In this work, each county is represented by a single point at its urban centre (see Additional file 1). An alternative geospatial modelling approach that avoids the problem of determining the exact location of people and malaria infections relies on a conditionally autoregressive (CAR) prior for the spatial random effects. In such a model, spatial correlation is modelled based on an adjacency matrix, where two counties are deemed neighbours if they share a boundary. This approach is problematic in the Brazilian Amazon since human populations are highly clustered around county seats. Because counties are large, assuming that two counties are neighbours regardless of the distance between county seats seems unrealistic (e.g., [35]). Another problem with a CAR model is that the implied correlation matrix is often very counterintuitive [36]. Finally, CAR models do not allow for fine-scale geographical prediction, implicitly assuming that risk is the same throughout the county, and the resulting display of results using choropleth maps tends to over-emphasize larger counties. On the other hand, an important limitation of models like the one presented here is that implementation via Markov Chain Monte Carlo (MCMC) algorithms is computationally expensive due to the size of the covariance matrix [37]. While this problem is alleviated by using a separable correlation matrix, computational burden remains a critical issue, particularly if the model is expanded to include more than two pathogens and/or correlation between years. In future research, this problem might be tackled through the use of low-rank representations for spatial processes [38, 39].

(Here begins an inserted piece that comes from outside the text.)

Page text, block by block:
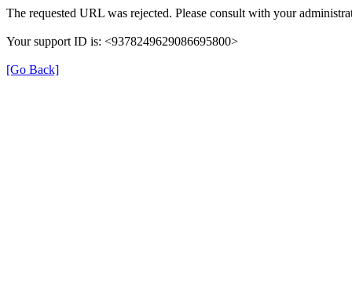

An important limitation of the data used in this paper is that it lacks information on the total number of malaria examinations performed [40]. As a consequence, areas with a more comprehensive malaria surveillance network may apparently have higher malaria risk because of the detection of a greater number of cases. Thus, the high correlation between *P. falciparum* and *P. vivax* incidence identified by the model may be partly attributable to site-specific differences in surveillance intensity (i.e., enhanced surveillance will increase reported incidence of malaria cases from both pathogens). Regardless of the source of correlation between pathogens, joint modelling of data from multiple pathogens is still likely to be beneficial, particularly for diseases that are closely related (e.g., transmitted by the same vector, such as dengue, yellow fever and chikungunya). For instance, cross-validation results suggest that *P. vivax* incidence provides considerable information on *P. falciparum* incidence, potentially improving the ability to infer disease risk for this less common but more severe type of malaria. Only a few statistical models exploit information from data on multiple pathogens [41, 42], suggesting that the idea of integrating data from multiple pathogens to improve model predictions has been underexplored.

The gross underestimation of malaria symptomatic cases is not an issue in this study because malaria drugs are only available after obtaining positive microscopy detection in a government health facility. However, asymptomatic individuals and subpatent infections are likely to be missed by the data [43–45], and thus a map of infection risk might be substantially different from a disease risk map. Furthermore, *P. vivax* and *Plasmodium malariae* are commonly confounded in microscopic examination of thick blood smears [46–48], and as a result, findings regarding *P. vivax* are expected to be generally accurate but may falter in locations with high *P. malariae* incidence. Finally, in the absence of more systematically collected data on this topic, the role of concurrent local malaria interventions has been ignored.

## Conclusion

This article provides both methodological and epidemiological contributions. From a methodological perspective, the benefits of jointly modelling multiple pathogens for spatial predictions were illustrated, where abundant data from one pathogen can improve predictions of incidence of a related, rarer pathogen. Maps of mean disease risk (the usual end product of geospatial analyses) were contrasted with that of statistically significant disease clusters, highlighting the critical importance of uncertainty in determining disease hotspots. From an epidemiological perspective, large-scale drivers and spatial patterns of malaria incidence were revealed for the Brazilian Amazon. For instance, areas with higher forest cover and close to gold mining operations tended to have higher malaria incidence both for *P. vivax* and *P. falciparum*, suggesting that these are important large-scale drivers of disease risk in the region. Finally, key priority areas for malaria prevention and control were identified in this article. In particular, using both spatial and temporal results, the hotspot comprised of Mancio Lima, Rodrigues Alves, and Cruzeiro do Sul (Acre) should receive highest priority from the Brazilian national malaria prevention and control programme.

## References

Partners RBM: The global malaria action plan for a malaria-free world. 2008, Geneva: World Health Organization

Oliveira-Ferreira J, Lacerda MVG, Brasil P, Ladislau JLB, Tauil PL, Daniel-Ribeiro CT: Malaria in Brazil: an overview. Malar J. 2010, 9: 115-10.1186/1475-2875-9-115.

Olson SH, Gangnon RE, Elguero E, Durieux L, Guegan J-F, Foley JA, Patz JA: Links between climate, malaria, and wetlands in the Amazon Basin. Emerging Infect Dis. 2009, 15: 659-662. 10.3201/eid1504.080822.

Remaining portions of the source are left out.